さらに、フィンテックなどICTの分野も、ルクセンブルクが力を入れている今後の成長セクターである。

昨今「金融」と「テクノロジー」を掛け合わせた「フィンテック」が注目されているが、ルクセンブルクはこの分野でも先進的な取り組みを見せている。

その発展は企業側のイノベーション力もさることながら、金融監督側の知見や技術評価力に左右されるところが大きい。ルクセンブルクの金融規制当局である金融監督委員会(CSSF)は、ビットコインなどの仮想通貨を通貨と同等のものとみなす見解をいち早く発表し、翌年には欧州他国に先駆けて仮想通貨企業に金融当局が免許を発行した。
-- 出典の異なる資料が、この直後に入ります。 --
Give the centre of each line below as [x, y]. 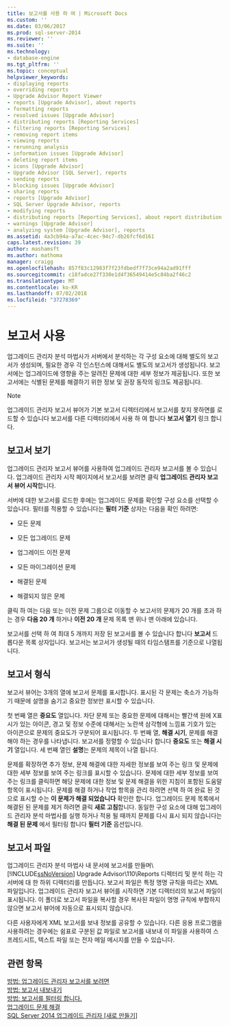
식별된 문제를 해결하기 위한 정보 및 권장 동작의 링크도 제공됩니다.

これを受けて、日本のビットコイン大手ビットフライヤー社を含む世界の仮想通貨企業がルクセンブルクに進出している。政府のデジタル戦略「デジタル・ルクセンブルク」には「フィンテック」への取り組みが明記され、どうセクターの発展を加速させるため、政府と金融機関は2016年に「ルクセンブルク・ハウス・オブ・ファイナンシャル・テクノロジー」を立ち上げた。ペイメント、資産管理サービス、サイバーセキュリティー、人工知能によるマーケティングなど幅広い分野の新技術について、国内外のスタートアップや金融機関が自由にこうリュするプラットフォームを整えた。

ルクセンブルク政府は今、「トラスト・センター」を目指している。金融セクターのニーズに応えるには、ICT業界は当然高いセキュリティー水準が求められる。ルクセンブルクはその特性を活かし、重要なデータを安心して預けられる拠点としての価値を打ち出そうというのだ。高水準のデータセンターを含む最先端のICTインフラと、イノベーションに理解のある政府、そしてルクセンブルク大学のサイバーセキュリティー専門の学際センターなど、研究機関によるセキュリティ研究がその基盤だ。ルクセンブルク政府はサイバーセキュリティーや暗号技術への関心が高く、1999年に政府と大手金融機関が中心となって立ち上げた電子署名研究のコンソーシアムは、2005年に認証機関ルクストラストとして法人化された。以来、ルクストラストが電子署名のための公開鍵基盤を提供することで、政府や金融機関、その他の企業、さらに一般市民が安全な電子商取引プラットフォームを使うことができる。

2017年6月20日、世界初の「データ大使館」(データエンバシー)を設立する協定に、エストニアとルクセンブルクの両首相が調印した。ヨーロッパのICT先進国であるエストニア政府がデータ管理政策の一環で、国の重要なデータのコピーをルクセンブルクのサーバーに保管すると決定したことは、「トラスト・センター」ルクセンブルクにとって非常に大きな成果だ。ルクセンブルクのIT局長は「データ大使館というコンセプトは10年後には当たり前になるだろう」とコメントしている。